Role of biodiversity in the biogeochemical processes at the water-sediment interface of macroporous river bed: An experimental approach

- Focusing on hyporheic biodiversity effects on nutrient reduction by sediments.
- Microcosms mimicking water-sediment interface of river bed with different levels of biodiversity.
- Nitrate reduction rates increase significantly with enhanced cross-community levels.
- Invertebrates' influence on microbial community increase denitrification and respiration.
- Effects of interaction between microbial, macro- and meiofauna on nutrient reduction.

This study highlights the effects of interaction between microbial, macro- and meiofauna on NO3−-N and DOC reduction in macroporous stream sediment.

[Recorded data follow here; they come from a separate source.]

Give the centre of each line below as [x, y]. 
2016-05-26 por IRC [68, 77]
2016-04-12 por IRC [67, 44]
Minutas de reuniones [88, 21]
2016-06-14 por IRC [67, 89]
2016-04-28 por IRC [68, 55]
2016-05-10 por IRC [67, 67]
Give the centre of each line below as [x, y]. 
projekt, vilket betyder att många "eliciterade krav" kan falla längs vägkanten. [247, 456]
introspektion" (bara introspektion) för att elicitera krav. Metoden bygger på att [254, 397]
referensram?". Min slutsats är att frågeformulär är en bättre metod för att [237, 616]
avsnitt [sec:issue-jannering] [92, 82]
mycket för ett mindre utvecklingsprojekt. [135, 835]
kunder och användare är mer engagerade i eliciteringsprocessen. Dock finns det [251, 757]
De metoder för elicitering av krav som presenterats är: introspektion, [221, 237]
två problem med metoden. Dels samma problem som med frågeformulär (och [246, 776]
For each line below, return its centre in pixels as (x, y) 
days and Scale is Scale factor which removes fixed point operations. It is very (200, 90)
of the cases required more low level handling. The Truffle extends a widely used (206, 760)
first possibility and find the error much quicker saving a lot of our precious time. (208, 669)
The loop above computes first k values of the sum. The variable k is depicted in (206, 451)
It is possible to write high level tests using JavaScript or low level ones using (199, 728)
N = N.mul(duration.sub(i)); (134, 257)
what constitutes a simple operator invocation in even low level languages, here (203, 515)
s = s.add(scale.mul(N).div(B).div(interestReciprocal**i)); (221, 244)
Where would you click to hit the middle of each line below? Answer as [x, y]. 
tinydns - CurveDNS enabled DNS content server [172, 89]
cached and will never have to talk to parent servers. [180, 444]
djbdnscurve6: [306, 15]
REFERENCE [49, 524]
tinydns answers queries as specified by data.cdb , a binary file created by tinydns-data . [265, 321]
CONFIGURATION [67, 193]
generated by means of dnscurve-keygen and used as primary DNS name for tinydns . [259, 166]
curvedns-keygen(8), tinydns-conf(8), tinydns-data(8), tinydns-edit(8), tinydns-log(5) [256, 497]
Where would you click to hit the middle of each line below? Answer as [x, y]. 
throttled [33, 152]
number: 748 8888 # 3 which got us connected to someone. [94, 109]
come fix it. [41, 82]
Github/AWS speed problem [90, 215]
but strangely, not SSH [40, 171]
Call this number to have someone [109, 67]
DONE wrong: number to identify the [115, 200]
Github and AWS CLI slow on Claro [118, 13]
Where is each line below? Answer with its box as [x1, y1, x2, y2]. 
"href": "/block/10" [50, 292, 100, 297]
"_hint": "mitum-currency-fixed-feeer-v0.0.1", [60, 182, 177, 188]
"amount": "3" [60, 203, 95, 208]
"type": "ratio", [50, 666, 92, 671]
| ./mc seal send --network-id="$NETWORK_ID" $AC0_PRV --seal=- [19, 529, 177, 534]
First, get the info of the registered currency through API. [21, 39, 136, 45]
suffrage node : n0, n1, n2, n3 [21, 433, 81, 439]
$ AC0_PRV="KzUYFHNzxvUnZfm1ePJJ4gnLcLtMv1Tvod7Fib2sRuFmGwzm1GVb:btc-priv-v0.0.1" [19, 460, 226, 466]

The tested hypotheses are: the transformation of nutrients and dissolved organic matter (1) is influenced by the presence of invertebrates, (2) is more effective when the diversity of the vertical benthic community increases.These hypotheses were tested using microcosms reproducing a portion of a river bed water-sediment interface that was colonized with different levels of invertebrate biodiversity. Experimental treatments were abiotic sediment (AS); sediment and biofilm (SB); sediment, biofilm and meiofauna (SBM); and sediment, biofilm, meiofauna and macrofauna community assemblage, which corresponds to the total benthic community of a river bed (SBMM). Reduction rates of nitrates (NO3−-N) and dissolved organic carbon (DOC) in the microcosms were measured and considered as a function of the different levels of biodiversity. Nutrient reduction rates were monitored by their decrease from the aqueous phase. Nitrate reduction rates increased significantly with increasing the vertical biodiversity level. After 56 days of biofilm development, NO3−-N reduction rates ranged from 3.76 ± 0.35 in SB treatment to 8.92 ± 0.69 mg N d−1 kg−1sediment Fresh Weight (sed FW) in the treatment with the maximum biodiversity (SBMM). Denitrification rates increased by a factor of 6 in presence of meiofauna and macrofauna compared to that measured in sediment without invertebrates. DOC reduction rates also varied significantly with biodiversity levels but in a lesser extent than nitrate reduction rates (41.89 ± 2.24 mg C d−1 kg−1sed FW with biofilm alone (SB) to 51.00 ± 1.39 mg C d−1 kg−1sed FW with the addition of meiofauna community) (SBM).